What is being asked: Search the records that follow and extract every line containing the string "light".

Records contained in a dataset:
# # # # # # #

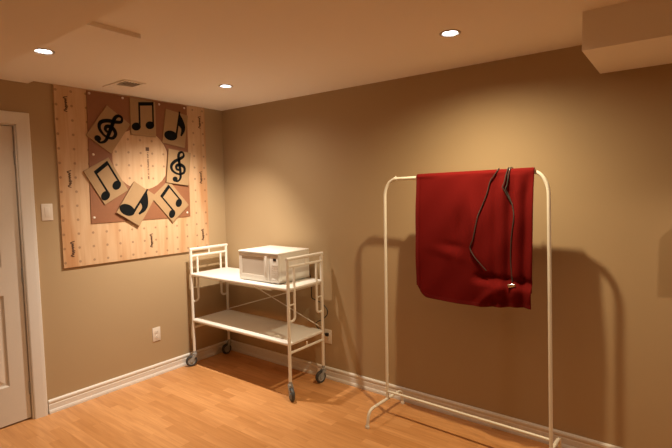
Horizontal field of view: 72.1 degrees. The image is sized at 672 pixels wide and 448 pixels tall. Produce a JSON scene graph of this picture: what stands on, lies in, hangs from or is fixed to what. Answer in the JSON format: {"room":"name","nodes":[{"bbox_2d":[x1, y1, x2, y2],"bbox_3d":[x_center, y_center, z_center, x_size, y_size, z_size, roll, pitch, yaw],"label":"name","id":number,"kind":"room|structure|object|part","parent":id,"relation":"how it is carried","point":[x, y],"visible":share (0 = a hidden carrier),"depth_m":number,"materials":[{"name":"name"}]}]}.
{"room":"basement room","nodes":[
{"label":"basement room","id":0,"kind":"room"},
{"bbox_2d":[0,79,227,413],"bbox_3d":[-2.623,0.245,2.500,0.120,2.300,5.000,2,5,37],"label":"wall","id":1,"kind":"structure","parent":0,"point":[98,320],"depth_m":3.56,"materials":[{"name":"beige paint"}]},
{"bbox_2d":[0,125,30,427],"bbox_3d":[-2.337,0.370,2.790,0.098,1.975,0.792,2,5,37],"label":"door","id":2,"kind":"structure","parent":1,"relation":"in","point":[15,388],"depth_m":3.06,"materials":[{"name":"white paint"}]},
{"bbox_3d":[-2.255,0.783,2.965,0.029,0.612,0.230,2,5,37],"label":"panel","id":3,"kind":"part","parent":2,"relation":"part of","materials":[{"name":"white paint"}]},
{"bbox_2d":[0,110,47,418],"bbox_3d":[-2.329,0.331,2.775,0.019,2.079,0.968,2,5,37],"label":"trim","id":4,"kind":"structure","parent":1,"relation":"attached to","point":[21,120],"depth_m":3.11,"materials":[{"name":"white paint"}]},
{"bbox_2d":[41,204,52,220],"bbox_3d":[-1.999,-0.082,3.196,0.008,0.116,0.072,2,5,37],"label":"light switch","id":5,"kind":"object","parent":1,"relation":"attached to","point":[46,209],"visible":1,"depth_m":3.19,"materials":[{"name":"white plastic"}]},
{"bbox_2d":[0,21,140,82],"bbox_3d":[-1.678,-0.908,2.427,1.400,0.021,0.585,2,5,37],"label":"ceiling soffit","id":6,"kind":"object","parent":1,"relation":"attached to","point":[93,39],"depth_m":2.42,"materials":[{"name":"white paint"}]},
{"bbox_2d":[52,84,208,267],"bbox_3d":[-1.568,-0.369,3.740,0.017,1.289,1.258,2,5,37],"label":"plywood sheet","id":7,"kind":"object","parent":1,"relation":"attached to","point":[142,160],"visible":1,"depth_m":3.61,"materials":[{"name":"brown wood"}]},
{"bbox_2d":[86,90,189,223],"bbox_3d":[-1.559,-0.517,3.728,0.010,0.974,0.863,2,5,37],"label":"panel","id":8,"kind":"object","parent":7,"relation":"attached to","point":[96,102],"visible":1,"depth_m":3.56,"materials":[{"name":"brown wood"}]},
{"bbox_2d":[83,157,127,204],"bbox_3d":[-1.737,-0.325,3.495,0.008,0.357,0.332,2,5,37],"label":"tile","id":9,"kind":"structure","parent":8,"relation":"attached to","point":[103,176],"depth_m":3.49,"materials":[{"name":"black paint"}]},
{"bbox_2d":[86,105,129,152],"bbox_3d":[-1.720,-0.715,3.497,0.008,0.360,0.342,2,5,37],"label":"tile","id":10,"kind":"structure","parent":8,"relation":"attached to","point":[109,127],"depth_m":3.49,"materials":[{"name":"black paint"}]},
{"bbox_2d":[116,181,155,225],"bbox_3d":[-1.589,-0.161,3.684,0.008,0.359,0.338,2,5,37],"label":"tile","id":11,"kind":"structure","parent":8,"relation":"attached to","point":[138,200],"depth_m":3.68,"materials":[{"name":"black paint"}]},
{"bbox_2d":[129,97,155,136],"bbox_3d":[-1.551,-0.854,3.713,0.008,0.292,0.223,2,5,37],"label":"tile","id":12,"kind":"structure","parent":8,"relation":"attached to","point":[142,112],"depth_m":3.71,"materials":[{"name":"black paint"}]},
{"bbox_2d":[154,183,187,221],"bbox_3d":[-1.408,-0.192,3.934,0.008,0.359,0.352,2,5,37],"label":"tile","id":13,"kind":"structure","parent":8,"relation":"attached to","point":[167,198],"depth_m":3.93,"materials":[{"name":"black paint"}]},
{"bbox_2d":[162,109,187,147],"bbox_3d":[-1.374,-0.814,3.947,0.008,0.318,0.260,2,5,37],"label":"tile","id":14,"kind":"structure","parent":8,"relation":"attached to","point":[175,123],"depth_m":3.94,"materials":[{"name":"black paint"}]},
{"bbox_2d":[166,149,190,185],"bbox_3d":[-1.354,-0.487,3.976,0.008,0.312,0.251,2,5,37],"label":"tile","id":15,"kind":"structure","parent":8,"relation":"attached to","point":[178,163],"depth_m":3.97,"materials":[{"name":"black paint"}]},
{"bbox_2d":[48,340,227,413],"bbox_3d":[-1.524,1.231,3.878,0.019,0.097,1.617,2,5,37],"label":"baseboard","id":16,"kind":"structure","parent":1,"relation":"attached to","point":[71,399],"depth_m":3.67,"materials":[{"name":"white paint"}]},
{"bbox_2d":[152,326,160,341],"bbox_3d":[-1.510,0.928,3.888,0.009,0.116,0.072,2,5,37],"label":"wall outlet","id":17,"kind":"object","parent":1,"relation":"attached to","point":[155,331],"visible":1,"depth_m":3.88,"materials":[{"name":"white plastic"}]},
{"bbox_2d":[0,350,557,447],"bbox_3d":[-0.399,1.525,0.910,6.020,0.100,5.240,2,5,37],"label":"floor","id":18,"kind":"structure","parent":0,"point":[233,399],"depth_m":3.12,"materials":[{"name":"laminate"}]},
{"bbox_2d":[186,243,325,401],"bbox_3d":[-0.689,0.741,3.841,1.267,1.052,0.482,2,5,37],"label":"utility cart","id":19,"kind":"object","parent":18,"relation":"on","point":[288,333],"visible":1,"depth_m":3.73,"materials":[{"name":"white metal"}]},
{"bbox_3d":[-1.146,0.663,4.218,0.025,0.936,0.412,2,5,37],"label":"frame","id":20,"kind":"part","parent":19,"relation":"part of","materials":[{"name":"white metal"}]},
{"bbox_3d":[-1.149,0.444,4.202,0.020,0.470,0.387,2,5,37],"label":"handrail","id":21,"kind":"part","parent":19,"relation":"part of","materials":[{"name":"white metal"}]},
{"bbox_2d":[191,267,320,290],"bbox_3d":[-0.690,0.448,3.852,1.168,0.026,0.407,2,5,37],"label":"shelf","id":22,"kind":"object","parent":19,"relation":"attached to","point":[227,274],"depth_m":3.67,"materials":[{"name":"white plastic"}]},
{"bbox_2d":[193,310,321,345],"bbox_3d":[-0.683,0.853,3.881,1.168,0.026,0.407,2,5,37],"label":"shelf","id":23,"kind":"object","parent":19,"relation":"attached to","point":[268,329],"depth_m":3.79,"materials":[{"name":"white plastic"}]},
{"bbox_2d":[238,245,308,283],"bbox_3d":[-0.501,0.321,3.732,0.444,0.238,0.362,2,5,37],"label":"microwave","id":24,"kind":"object","parent":19,"relation":"on","point":[264,263],"visible":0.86,"depth_m":3.60,"materials":[{"name":"white plastic"}]},
{"bbox_3d":[-0.636,0.335,3.634,0.342,0.211,0.030,2,5,37],"label":"door","id":25,"kind":"part","parent":24,"relation":"part of","materials":[{"name":"white plastic"}]},
{"bbox_3d":[-0.536,0.332,3.537,0.022,0.171,0.006,2,5,37],"label":"handle","id":26,"kind":"part","parent":24,"relation":"part of","materials":[{"name":"white plastic"}]},
{"bbox_3d":[-0.460,0.342,3.501,0.092,0.211,0.030,2,5,37],"label":"control panel","id":27,"kind":"part","parent":24,"relation":"part of","materials":[{"name":"white plastic"}]},
{"bbox_2d":[309,272,328,335],"bbox_3d":[-0.163,0.633,3.758,0.240,0.547,0.039,1,5,30],"label":"power cord","id":28,"kind":"object","parent":24,"relation":"attached to","point":[326,334],"visible":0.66,"depth_m":3.74,"materials":[{"name":"black plastic"}]},
{"bbox_3d":[-0.226,0.698,3.518,0.025,0.936,0.412,2,5,37],"label":"frame","id":29,"kind":"part","parent":19,"relation":"part of","materials":[{"name":"white metal"}]},
{"bbox_3d":[-0.230,0.479,3.503,0.020,0.470,0.387,2,5,37],"label":"handrail","id":30,"kind":"part","parent":19,"relation":"part of","materials":[{"name":"white metal"}]},
{"bbox_3d":[-0.222,0.921,3.535,0.020,0.050,0.387,2,5,37],"label":"rail","id":31,"kind":"part","parent":19,"relation":"part of","materials":[{"name":"white metal"}]},
{"bbox_2d":[365,169,561,447],"bbox_3d":[0.731,0.504,2.755,1.085,1.632,0.491,2,5,37],"label":"clothes rack","id":32,"kind":"object","parent":18,"relation":"on","point":[557,441],"visible":0.99,"depth_m":2.62,"materials":[{"name":"white metal"}]},
{"bbox_3d":[0.717,-0.284,2.714,0.866,0.034,0.021,2,5,39],"label":"hanging rail","id":33,"kind":"part","parent":32,"relation":"part of","materials":[{"name":"white metal"}]},
{"bbox_3d":[0.753,1.149,2.809,1.042,0.024,0.017,2,5,39],"label":"rail","id":34,"kind":"part","parent":32,"relation":"part of","materials":[{"name":"white metal"}]},
{"bbox_2d":[415,167,534,309],"bbox_3d":[0.786,0.082,2.681,0.702,0.788,0.097,3,5,41],"label":"blanket","id":35,"kind":"object","parent":32,"relation":"on","point":[448,204],"visible":0.99,"depth_m":2.63,"materials":[{"name":"fabric"}]},
{"bbox_2d":[469,168,499,270],"bbox_3d":[0.838,-0.024,2.599,0.158,0.577,0.063,0,4,7],"label":"cord","id":36,"kind":"object","parent":35,"relation":"hanging from","point":[498,168],"visible":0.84,"depth_m":2.60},
{"bbox_2d":[502,167,515,287],"bbox_3d":[0.959,0.018,2.530,0.081,0.658,0.092,2,5,37],"label":"cord","id":37,"kind":"object","parent":35,"relation":"hanging from","point":[512,285],"visible":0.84,"depth_m":2.51,"materials":[{"name":"plastic"}]},
{"bbox_2d":[35,0,632,110],"bbox_3d":[-0.368,-0.875,0.681,5.840,0.120,5.240,2,5,37],"label":"ceiling","id":38,"kind":"structure","parent":0,"point":[267,50],"depth_m":2.41,"materials":[{"name":"white paint"}]},
{"bbox_2d":[33,48,54,54],"bbox_3d":[-1.519,-0.904,2.397,0.104,0.021,0.104,2,5,37],"label":"recessed light","id":39,"kind":"object","parent":38,"relation":"in","point":[38,50],"visible":0.72,"depth_m":2.40,"materials":[{"name":"white"}]},
{"bbox_2d":[0,0,133,66],"bbox_3d":[-0.997,-0.655,-0.134,5.600,0.180,2.915,2,5,37],"label":"ceiling soffit","id":40,"kind":"object","parent":38,"relation":"attached to","point":[26,26],"depth_m":1.55,"materials":[{"name":"white paint"}]},
{"bbox_2d":[102,79,145,90],"bbox_3d":[-1.493,-0.974,3.254,0.300,0.015,0.160,2,5,37],"label":"ceiling vent","id":41,"kind":"object","parent":38,"relation":"in","point":[124,84],"visible":1,"depth_m":3.24,"materials":[{"name":"white metal"}]},
{"bbox_2d":[219,84,232,87],"bbox_3d":[-0.798,-1.006,3.345,0.104,0.021,0.104,2,5,37],"label":"recessed light","id":42,"kind":"object","parent":38,"relation":"in","point":[222,85],"visible":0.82,"depth_m":3.35,"materials":[{"name":"white"}]},
{"bbox_2d":[439,29,460,36],"bbox_3d":[0.566,-0.953,2.289,0.104,0.021,0.104,2,5,37],"label":"recessed light","id":43,"kind":"object","parent":38,"relation":"in","point":[447,33],"visible":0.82,"depth_m":2.29,"materials":[{"name":"white"}]},
{"bbox_2d":[222,45,671,447],"bbox_3d":[1.203,0.158,2.798,5.840,2.300,0.120,2,5,37],"label":"wall","id":44,"kind":"structure","parent":0,"point":[313,172],"depth_m":2.89,"materials":[{"name":"beige paint"}]},
{"bbox_2d":[325,329,331,343],"bbox_3d":[-0.065,0.913,3.750,0.072,0.116,0.009,2,5,37],"label":"wall outlet","id":45,"kind":"object","parent":44,"relation":"attached to","point":[328,339],"visible":0.99,"depth_m":3.74,"materials":[{"name":"white plastic"}]},
{"bbox_2d":[230,339,621,447],"bbox_3d":[1.180,1.261,2.822,5.600,0.097,0.019,2,5,37],"label":"baseboard","id":46,"kind":"structure","parent":44,"relation":"attached to","point":[568,440],"depth_m":3.22,"materials":[{"name":"white paint"}]},
{"bbox_2d":[582,0,671,73],"bbox_3d":[2.234,-0.835,1.512,2.465,0.169,0.535,2,5,37],"label":"ceiling soffit","id":47,"kind":"object","parent":44,"relation":"attached to","point":[634,34],"depth_m":1.99,"materials":[{"name":"white paint"}]}
]}

# # # # # # #

Expected answer:
{"bbox_2d":[41,204,52,220],"bbox_3d":[-1.999,-0.082,3.196,0.008,0.116,0.072,2,5,37],"label":"light switch","id":5,"kind":"object","parent":1,"relation":"attached to","point":[46,209],"visible":1,"depth_m":3.19,"materials":[{"name":"white plastic"}]},
{"bbox_2d":[33,48,54,54],"bbox_3d":[-1.519,-0.904,2.397,0.104,0.021,0.104,2,5,37],"label":"recessed light","id":39,"kind":"object","parent":38,"relation":"in","point":[38,50],"visible":0.72,"depth_m":2.40,"materials":[{"name":"white"}]},
{"bbox_2d":[219,84,232,87],"bbox_3d":[-0.798,-1.006,3.345,0.104,0.021,0.104,2,5,37],"label":"recessed light","id":42,"kind":"object","parent":38,"relation":"in","point":[222,85],"visible":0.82,"depth_m":3.35,"materials":[{"name":"white"}]},
{"bbox_2d":[439,29,460,36],"bbox_3d":[0.566,-0.953,2.289,0.104,0.021,0.104,2,5,37],"label":"recessed light","id":43,"kind":"object","parent":38,"relation":"in","point":[447,33],"visible":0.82,"depth_m":2.29,"materials":[{"name":"white"}]},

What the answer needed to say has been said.